Ia menilai, di tengah serangan tersebut, Hendrik Lewerissa justru memilih fokus bekerja dan menjawab kritik dengan langkah konkret. Sejumlah agenda strategis pemerintah daerah disebut terus berjalan, mulai dari penguatan layanan dasar, pendidikan, kesehatan, perlindungan sosial, hingga perencanaan pembangunan daerah.

Hobarth juga menyoroti pelaksanaan Musrenbang 2026 yang dipimpin langsung gubernur sebagai bukti komitmen mempercepat pembangunan di tengah keterbatasan fiskal daerah.

Selain itu, perhatian terhadap ketahanan pangan, pengembangan pangan lokal, serta hilirisasi komoditas pertanian dinilai menunjukkan arah kebijakan yang menyentuh kepentingan masyarakat kecil, terutama petani dan nelayan.

“Ketika sebagian orang sibuk membangun narasi kebencian, pemerintah justru bekerja menyiapkan program,” katanya.

Dalam opininya, Hobarth turut mengkritik pihak-pihak yang mengatasnamakan intelektual namun dianggap membiarkan atau membenarkan praktik fitnah atas nama kebebasan berekspresi.

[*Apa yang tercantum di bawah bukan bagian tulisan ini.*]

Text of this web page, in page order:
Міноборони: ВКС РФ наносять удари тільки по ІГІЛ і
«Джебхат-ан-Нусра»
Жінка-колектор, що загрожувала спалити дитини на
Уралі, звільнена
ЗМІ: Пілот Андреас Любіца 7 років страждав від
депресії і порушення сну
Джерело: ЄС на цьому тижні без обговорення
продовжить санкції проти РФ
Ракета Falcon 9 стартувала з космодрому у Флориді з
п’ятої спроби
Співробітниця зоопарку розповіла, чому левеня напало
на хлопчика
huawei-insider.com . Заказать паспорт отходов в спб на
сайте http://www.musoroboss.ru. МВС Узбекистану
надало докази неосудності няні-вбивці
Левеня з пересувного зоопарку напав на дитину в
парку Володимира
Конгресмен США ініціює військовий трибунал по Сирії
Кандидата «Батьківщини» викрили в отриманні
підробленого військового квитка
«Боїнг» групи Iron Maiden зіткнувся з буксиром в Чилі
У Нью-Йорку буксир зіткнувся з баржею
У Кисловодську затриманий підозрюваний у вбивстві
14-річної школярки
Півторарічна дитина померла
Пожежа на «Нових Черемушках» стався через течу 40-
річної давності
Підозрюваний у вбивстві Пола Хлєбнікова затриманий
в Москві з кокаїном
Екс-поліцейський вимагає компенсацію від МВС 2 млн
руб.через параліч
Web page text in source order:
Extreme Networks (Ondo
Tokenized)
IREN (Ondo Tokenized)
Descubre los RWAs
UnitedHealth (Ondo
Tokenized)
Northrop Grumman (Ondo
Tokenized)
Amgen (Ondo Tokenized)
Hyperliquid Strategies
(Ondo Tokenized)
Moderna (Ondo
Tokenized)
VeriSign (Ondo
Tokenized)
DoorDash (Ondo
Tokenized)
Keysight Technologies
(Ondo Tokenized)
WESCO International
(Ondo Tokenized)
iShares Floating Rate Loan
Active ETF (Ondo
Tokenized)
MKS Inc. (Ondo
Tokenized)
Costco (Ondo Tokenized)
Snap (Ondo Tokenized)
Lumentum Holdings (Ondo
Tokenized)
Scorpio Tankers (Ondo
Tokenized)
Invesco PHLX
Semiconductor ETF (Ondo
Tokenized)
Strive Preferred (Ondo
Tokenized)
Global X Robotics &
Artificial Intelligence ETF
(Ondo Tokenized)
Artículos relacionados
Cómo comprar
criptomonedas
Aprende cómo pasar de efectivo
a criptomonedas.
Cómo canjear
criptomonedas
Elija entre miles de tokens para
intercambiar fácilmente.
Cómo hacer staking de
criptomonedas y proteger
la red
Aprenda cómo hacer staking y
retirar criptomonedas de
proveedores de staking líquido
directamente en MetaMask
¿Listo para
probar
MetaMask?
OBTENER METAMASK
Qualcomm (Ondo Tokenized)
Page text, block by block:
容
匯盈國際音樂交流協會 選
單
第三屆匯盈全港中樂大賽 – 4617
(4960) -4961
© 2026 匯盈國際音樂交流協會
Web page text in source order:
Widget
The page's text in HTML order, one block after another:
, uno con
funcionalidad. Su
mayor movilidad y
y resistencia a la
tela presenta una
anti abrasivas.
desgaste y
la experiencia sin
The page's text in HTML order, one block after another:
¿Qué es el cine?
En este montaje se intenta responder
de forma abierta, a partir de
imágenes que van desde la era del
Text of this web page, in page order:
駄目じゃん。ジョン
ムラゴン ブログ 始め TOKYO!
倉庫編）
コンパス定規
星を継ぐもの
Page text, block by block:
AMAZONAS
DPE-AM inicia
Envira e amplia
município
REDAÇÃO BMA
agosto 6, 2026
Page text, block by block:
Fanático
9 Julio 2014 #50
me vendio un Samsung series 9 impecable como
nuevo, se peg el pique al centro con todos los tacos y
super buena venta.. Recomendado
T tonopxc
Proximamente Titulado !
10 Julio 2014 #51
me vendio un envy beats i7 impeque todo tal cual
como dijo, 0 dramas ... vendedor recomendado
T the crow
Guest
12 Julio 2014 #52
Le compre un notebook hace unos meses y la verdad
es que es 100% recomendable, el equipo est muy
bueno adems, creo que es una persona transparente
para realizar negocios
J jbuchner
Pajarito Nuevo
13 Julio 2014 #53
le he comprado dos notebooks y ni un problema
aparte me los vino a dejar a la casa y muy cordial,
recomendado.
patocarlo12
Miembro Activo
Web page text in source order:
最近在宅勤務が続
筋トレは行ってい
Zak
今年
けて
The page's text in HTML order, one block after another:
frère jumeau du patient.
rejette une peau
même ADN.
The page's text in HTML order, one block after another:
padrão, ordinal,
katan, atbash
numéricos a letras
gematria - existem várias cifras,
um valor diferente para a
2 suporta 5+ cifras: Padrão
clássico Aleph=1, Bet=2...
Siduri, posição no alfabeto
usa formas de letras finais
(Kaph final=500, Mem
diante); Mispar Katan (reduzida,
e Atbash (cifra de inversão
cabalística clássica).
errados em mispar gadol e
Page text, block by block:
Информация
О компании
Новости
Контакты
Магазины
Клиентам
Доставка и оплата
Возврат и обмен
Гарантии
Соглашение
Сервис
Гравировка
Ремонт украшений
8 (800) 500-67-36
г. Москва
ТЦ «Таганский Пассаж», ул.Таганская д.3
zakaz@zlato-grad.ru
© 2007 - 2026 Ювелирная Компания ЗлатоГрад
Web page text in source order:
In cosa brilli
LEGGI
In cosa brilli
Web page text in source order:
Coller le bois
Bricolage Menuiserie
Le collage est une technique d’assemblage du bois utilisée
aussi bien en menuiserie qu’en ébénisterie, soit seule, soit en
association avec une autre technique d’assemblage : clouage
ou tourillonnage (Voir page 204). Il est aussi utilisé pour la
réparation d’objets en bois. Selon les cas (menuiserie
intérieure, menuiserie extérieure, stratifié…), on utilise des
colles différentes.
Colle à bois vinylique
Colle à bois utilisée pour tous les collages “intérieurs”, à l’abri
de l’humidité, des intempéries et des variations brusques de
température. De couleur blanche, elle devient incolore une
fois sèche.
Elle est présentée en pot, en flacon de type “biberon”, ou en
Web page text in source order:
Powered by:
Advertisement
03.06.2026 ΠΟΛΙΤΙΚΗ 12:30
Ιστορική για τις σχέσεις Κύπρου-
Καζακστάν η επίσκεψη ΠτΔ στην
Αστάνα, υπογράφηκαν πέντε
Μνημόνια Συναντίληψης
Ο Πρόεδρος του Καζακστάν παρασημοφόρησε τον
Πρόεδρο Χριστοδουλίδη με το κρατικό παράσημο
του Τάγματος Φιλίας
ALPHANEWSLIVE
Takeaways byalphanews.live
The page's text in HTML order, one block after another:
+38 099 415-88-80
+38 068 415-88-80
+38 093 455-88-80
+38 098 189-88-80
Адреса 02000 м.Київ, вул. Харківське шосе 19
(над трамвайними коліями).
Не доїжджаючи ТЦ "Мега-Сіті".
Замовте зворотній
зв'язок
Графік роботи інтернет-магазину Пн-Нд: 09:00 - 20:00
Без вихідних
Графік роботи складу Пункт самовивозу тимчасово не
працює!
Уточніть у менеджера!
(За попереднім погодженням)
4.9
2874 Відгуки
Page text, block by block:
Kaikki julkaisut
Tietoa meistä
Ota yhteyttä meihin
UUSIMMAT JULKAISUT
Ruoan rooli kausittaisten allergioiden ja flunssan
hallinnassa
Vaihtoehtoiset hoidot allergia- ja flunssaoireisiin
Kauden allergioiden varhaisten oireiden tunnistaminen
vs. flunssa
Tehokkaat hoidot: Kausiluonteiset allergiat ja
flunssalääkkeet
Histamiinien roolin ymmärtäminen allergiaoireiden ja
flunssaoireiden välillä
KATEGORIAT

Menurut dia, kaum intelektual seharusnya berpijak pada data, argumentasi, dan etika publik.

Ia menegaskan kritik terhadap pemerintah adalah hal wajar dalam demokrasi, namun harus disampaikan secara objektif dan tidak menjurus pada pembunuhan karakter maupun isu identitas.

Lebih jauh, Hobarth mengajak seluruh masyarakat Maluku menjaga ruang publik tetap sehat dan menjauhi budaya fitnah yang dapat merusak persaudaraan di daerah yang memiliki sejarah sensitif terhadap konflik sosial.

“Masyarakat perlu memilih berdiri bersama fakta dan kebenaran, bukan terus memelihara kebohongan,” tandasnya.